Ульяновы стали собираться в путь. Надежда помогала Паше стряпать ватрушки. Владимир положил для друзей в дорожную корзину целую связку книг. Тут была и беллетристика, привезенная осенью из Красноярска, и публицистические новинки, на которые он уже успел написать рецензии, и последние номера журналов, прочтенные ими обоими от корки до корки, и немецкие газеты, недавно присланные Маняшей.

Наняли ямщика. Но накануне отъезда все изменилось.

Перед закатом солнца у ворот остановилась телега.

Дженни лаяла, вскинув лапы на подоконник.
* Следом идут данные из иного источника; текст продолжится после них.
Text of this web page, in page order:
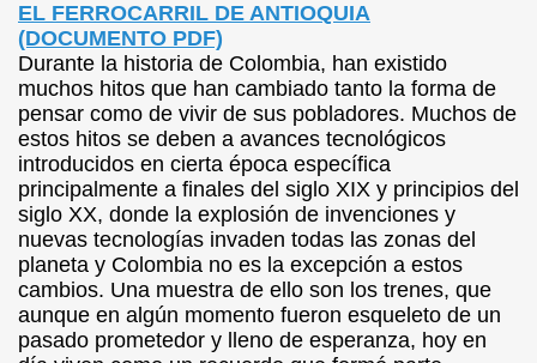
EL FERROCARRIL DE ANTIOQUIA
(DOCUMENTO PDF)
Durante la historia de Colombia, han existido
muchos hitos que han cambiado tanto la forma de
pensar como de vivir de sus pobladores. Muchos de
estos hitos se deben a avances tecnológicos
introducidos en cierta época específica
principalmente a finales del siglo XIX y principios del
siglo XX, donde la explosión de invenciones y
nuevas tecnologías invaden todas las zonas del
planeta y Colombia no es la excepción a estos
cambios. Una muestra de ello son los trenes, que
aunque en algún momento fueron esqueleto de un
pasado prometedor y lleno de esperanza, hoy en
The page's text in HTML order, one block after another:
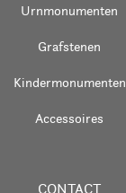
Urnmonumenten
Grafstenen
Kindermonumenten
Accessoires
CONTACT
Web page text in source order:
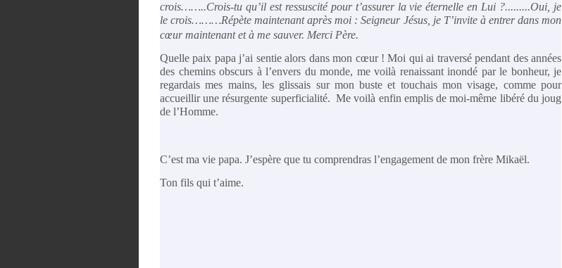
crois……..Crois-tu qu’il est ressuscité pour t’assurer la vie éternelle en Lui ?.........Oui, je
le crois………Répète maintenant après moi : Seigneur Jésus, je T’invite à entrer dans mon
cœur maintenant et à me sauver. Merci Père.
Quelle paix papa j’ai sentie alors dans mon cœur ! Moi qui ai traversé pendant des années
des chemins obscurs à l’envers du monde, me voilà renaissant inondé par le bonheur, je
regardais mes mains, les glissais sur mon buste et touchais mon visage, comme pour
accueillir une résurgente superficialité. Me voilà enfin emplis de moi-même libéré du joug
de l’Homme.
C’est ma vie papa. J’espère que tu comprendras l’engagement de mon frère Mikaël.
Ton fils qui t’aime.
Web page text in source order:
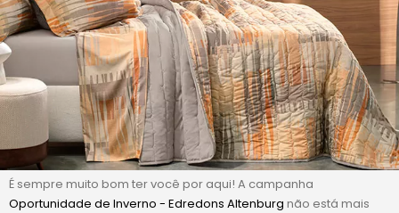
É sempre muito bom ter você por aqui! A campanha
Oportunidade de Inverno - Edredons Altenburg não está mais
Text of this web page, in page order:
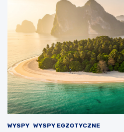
WYSPY WYSPY EGZOTYCZNE
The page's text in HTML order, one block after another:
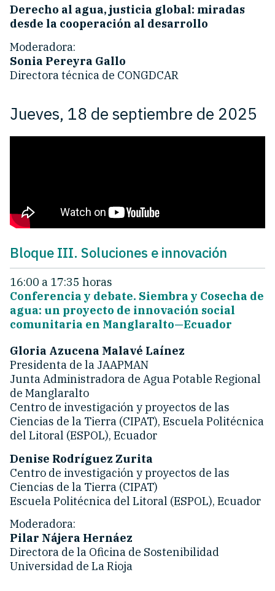
Derecho al agua, justicia global: miradas
desde la cooperación al desarrollo
Moderadora:
Sonia Pereyra Gallo
Directora técnica de CONGDCAR
Jueves, 18 de septiembre de 2025
Bloque III. Soluciones e innovación
16:00 a 17:35 horas
Conferencia y debate. Siembra y Cosecha de
agua: un proyecto de innovación social
comunitaria en Manglaralto—Ecuador
Gloria Azucena Malavé Laínez
Presidenta de la JAAPMAN
Junta Administradora de Agua Potable Regional
de Manglaralto
Centro de investigación y proyectos de las
Ciencias de la Tierra (CIPAT), Escuela Politécnica
del Litoral (ESPOL), Ecuador
Denise Rodríguez Zurita
Centro de investigación y proyectos de las
Ciencias de la Tierra (CIPAT)
Escuela Politécnica del Litoral (ESPOL), Ecuador
Moderadora:
Pilar Nájera Hernáez
Directora de la Oficina de Sostenibilidad
Universidad de La Rioja
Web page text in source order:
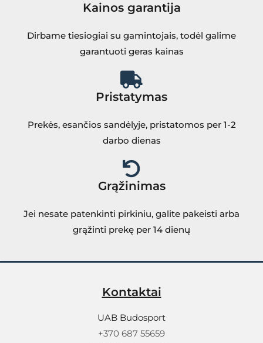
Kainos garantija
Dirbame tiesiogiai su gamintojais, todėl galime
garantuoti geras kainas
Pristatymas
Prekės, esančios sandėlyje, pristatomos per 1-2
darbo dienas
Grąžinimas
Jei nesate patenkinti pirkiniu, galite pakeisti arba
grąžinti prekę per 14 dienų
Kontaktai
UAB Budosport
+370 687 55659
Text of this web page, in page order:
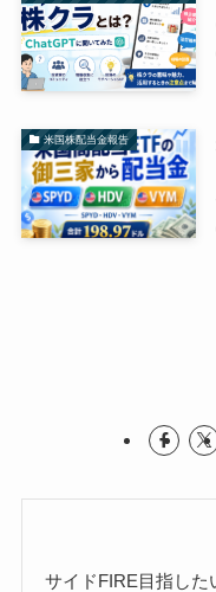
米国株配当金報告
サイドFIRE目指した

Отстраняя собаку, Надежда выглянула в открытое окно.

С телеги, непривычно поберегаясь, спрыгнула женщина в длинной юбке и просторной белой кофточке с яркой вышивкой на груди и рукавах. В ее облике было что-то знакомое. Полные щеки, тонкие дуги бровей. Черные волосы из-под старенькой курсистской шляпки ниспадают на виски, закрывают уши.
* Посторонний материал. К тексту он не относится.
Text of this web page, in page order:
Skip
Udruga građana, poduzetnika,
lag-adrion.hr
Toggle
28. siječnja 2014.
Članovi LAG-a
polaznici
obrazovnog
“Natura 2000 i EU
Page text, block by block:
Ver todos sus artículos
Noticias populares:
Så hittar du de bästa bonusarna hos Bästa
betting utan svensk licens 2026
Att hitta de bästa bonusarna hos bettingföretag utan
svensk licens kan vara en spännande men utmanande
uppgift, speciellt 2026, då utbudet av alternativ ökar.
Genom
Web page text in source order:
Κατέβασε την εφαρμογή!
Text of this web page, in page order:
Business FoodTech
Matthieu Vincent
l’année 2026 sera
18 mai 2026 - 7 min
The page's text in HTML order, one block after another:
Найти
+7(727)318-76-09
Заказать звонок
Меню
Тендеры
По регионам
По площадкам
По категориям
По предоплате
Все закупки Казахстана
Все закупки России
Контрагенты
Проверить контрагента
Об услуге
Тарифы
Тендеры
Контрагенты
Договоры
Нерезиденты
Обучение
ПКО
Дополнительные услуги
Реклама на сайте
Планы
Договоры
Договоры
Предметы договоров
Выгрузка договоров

Кто же она? Вспомнить бы поскорее…

Вслед за женщиной белокурый мужчина с аккуратно подстриженным клинышком бороды, опираясь одной рукой на ее плечо, другой придерживаясь за край телеги, спустил на землю тонкие, как деревянные ходули, непослушные ноги. На нем поверх вышитой украинской рубашки потертая тужурка инженера-технолога. На околыше блеклой фуражки — крест-накрест медные молоточки, а на тулье — темный след от кокарды, снятой, как видно, за ненадобностью. Кусты тальника, что растут на берегу Шушенки, отбрасывают на изможденное лицо приезжего длинные закатные тени, и кожа — серая, как береговая глина. Исхудал человек! Может, вчера из тюрьмы? Тут и самого близкого не сразу узнаешь.

И только после того, как сквозь негустые усы приезжего прорвалась жаркая улыбка, а на щеках женщины от не менее жаркой улыбки обозначились ямочки, Надежда помахала рукой.